- Items from a dataset
* * * * *

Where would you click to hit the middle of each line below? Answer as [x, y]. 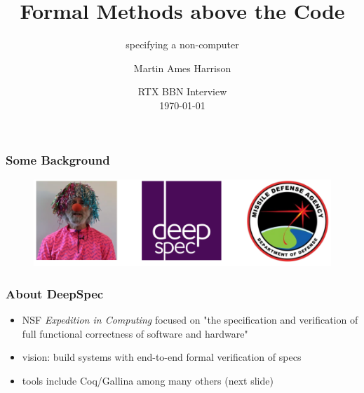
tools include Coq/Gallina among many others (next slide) [148, 380]
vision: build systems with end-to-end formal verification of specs [162, 357]
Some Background [58, 159]
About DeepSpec [55, 293]
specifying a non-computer [182, 44]
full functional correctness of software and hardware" [135, 333]
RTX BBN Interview [182, 91]
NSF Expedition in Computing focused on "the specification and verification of [190, 320]
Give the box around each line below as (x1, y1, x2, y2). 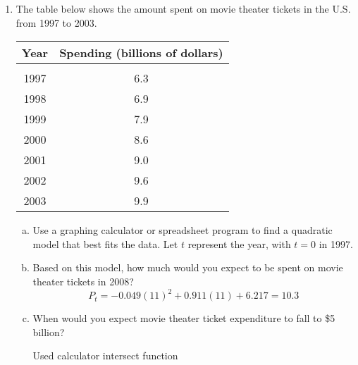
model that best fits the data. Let (32, 236, 178, 251)
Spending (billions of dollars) (59, 44, 223, 61)
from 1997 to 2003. (16, 15, 97, 30)
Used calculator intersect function (32, 348, 178, 363)
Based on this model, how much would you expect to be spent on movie (32, 260, 343, 275)
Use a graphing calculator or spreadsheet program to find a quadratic (32, 223, 333, 237)
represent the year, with (187, 236, 291, 251)
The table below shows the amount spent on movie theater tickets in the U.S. (16, 1, 351, 16)
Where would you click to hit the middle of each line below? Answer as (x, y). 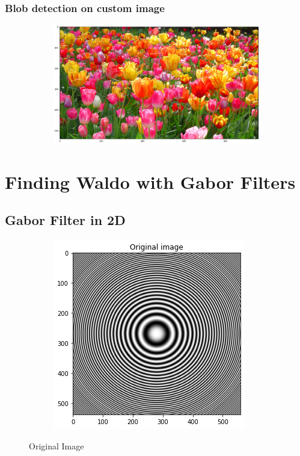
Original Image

* * * * *

- Problem requirements
Leave out the images and copy every record above exactly.

- Solution to this problem
Where would you click to hit the middle of each line below? Answer as [x, y]. 
tools include Coq/Gallina among many others (next slide) [148, 380]
vision: build systems with end-to-end formal verification of specs [162, 357]
Some Background [58, 159]
About DeepSpec [55, 293]
specifying a non-computer [182, 44]
full functional correctness of software and hardware" [135, 333]
RTX BBN Interview [182, 91]
NSF Expedition in Computing focused on "the specification and verification of [190, 320]
Give the box around each line below as (x1, y1, x2, y2). 
model that best fits the data. Let (32, 236, 178, 251)
Spending (billions of dollars) (59, 44, 223, 61)
from 1997 to 2003. (16, 15, 97, 30)
Used calculator intersect function (32, 348, 178, 363)
Based on this model, how much would you expect to be spent on movie (32, 260, 343, 275)
Use a graphing calculator or spreadsheet program to find a quadratic (32, 223, 333, 237)
represent the year, with (187, 236, 291, 251)
The table below shows the amount spent on movie theater tickets in the U.S. (16, 1, 351, 16)
Where would you click to hit the middle of each line below? Answer as (x, y). 
Original Image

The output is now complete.